Why you should visit the Doge's Palace with a guide!

It is really difficult to explain in a few lines what the Doge's Palace was.
Any description, however accurate, will never be enough to describe the centuries-old feverish work of the Venetian noblemen devoted to their homeland, the sound of the footsteps of the ambassadors who trampled the Venetian terraces, the millions of documents that were signed by the chancellors, the amount of speeches given, the money issued to keep the city always splendid. It will never be possible to evoke in a few sentences the emotions generated by a decree that promises Mary the construction of a church in exchange for her help for the liberation from the plague, or the anxious waiting for a dispatch from the Bailo of Constantinople, or tears generated by the news that the Venetian fleet had defeated the Turks.
What description could ever pay enough honor to a thousand years of history?


Inevitable: it is necessary to simplify and select, select and simplify, without however diminishing the complexity of this building which was the political and administrative heart of the Venetian State for centuries.

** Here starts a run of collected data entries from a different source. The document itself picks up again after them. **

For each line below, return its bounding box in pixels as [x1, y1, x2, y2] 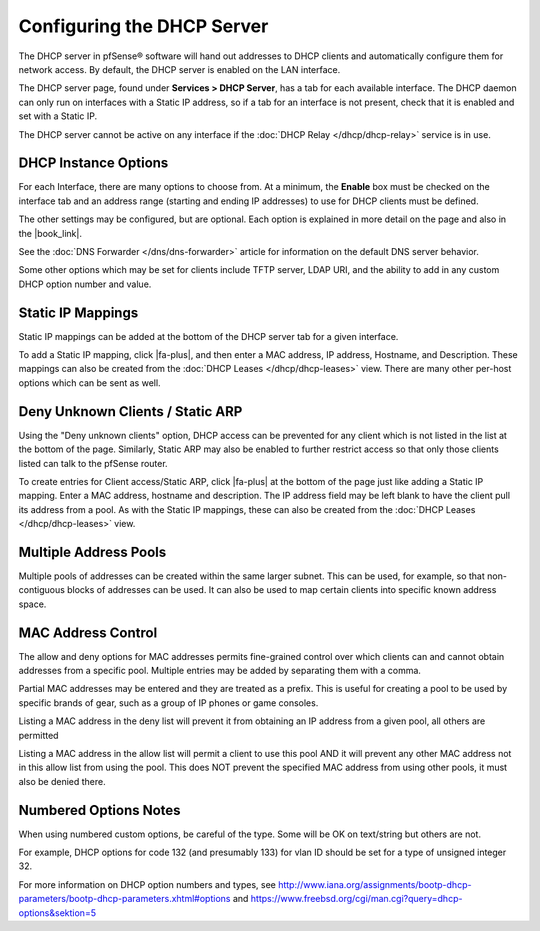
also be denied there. [18, 775, 106, 787]
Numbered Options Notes [18, 801, 181, 819]
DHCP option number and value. [18, 278, 152, 290]
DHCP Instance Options [18, 155, 169, 172]
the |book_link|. [18, 227, 82, 239]
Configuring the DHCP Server [18, 15, 269, 37]
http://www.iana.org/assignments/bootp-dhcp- [278, 878, 472, 890]
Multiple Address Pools [18, 543, 167, 560]

As soon as the visitor enters the palace, one is struck by the spacious courtyard that unexpectedly opens up before his/her eyes. In the summer, the Istrian stone is charged with dazzling light and enhanced by the reddish color of the bricks. The unitary aspect of the courtyard is actually a deception: it was recreated during the 17th century to harmonize the three wings of the complex which, the first two in Gothic style, the last in Renaissance style, appeared very different.
In the courtyard you can find the famous Scala dei Giganti, on which the colossal statues of Mars and Neptune stand impassively and regardless of time, reminiscent of the Stato da Terra and the Stato da Mar, the double power of Venice on Land and Sea. They are the work of the celebrated architect Jacopo Sansovino.

Going up the Scala d’oro, a monumental staircase of honor designed in the 1550s again by Sansovino, covered in real gold, you reach the first institutional halls, which are the rooms where some of the councils of the State met.

In the Hall of the Four Doors, whose ceiling was painted by Tintoretto and retouched by Bambini and Guarana in the 18th century, one usually stops to admire the only painting by Titian visible in the path: Doge Grimani kneeling in front of Faith. It is a somewhat mysterious canvas, commissioned to commemorate Doge Antonio Grimani by his family successors. Accused of having caused the ruin of the Venetian fleet in the battle of Zonchio against the Turks in 1499, condemned to exile in Cres from which he escaped, Antonio Grimani took refuge in Rome, where he managed to convince the Pope not to ally against Venice in the League of Cambrai. In this painting, the doge is therefore depicted in front of Faith, to rehabilitate the elderly doge and qualify him as a defender of Christianity.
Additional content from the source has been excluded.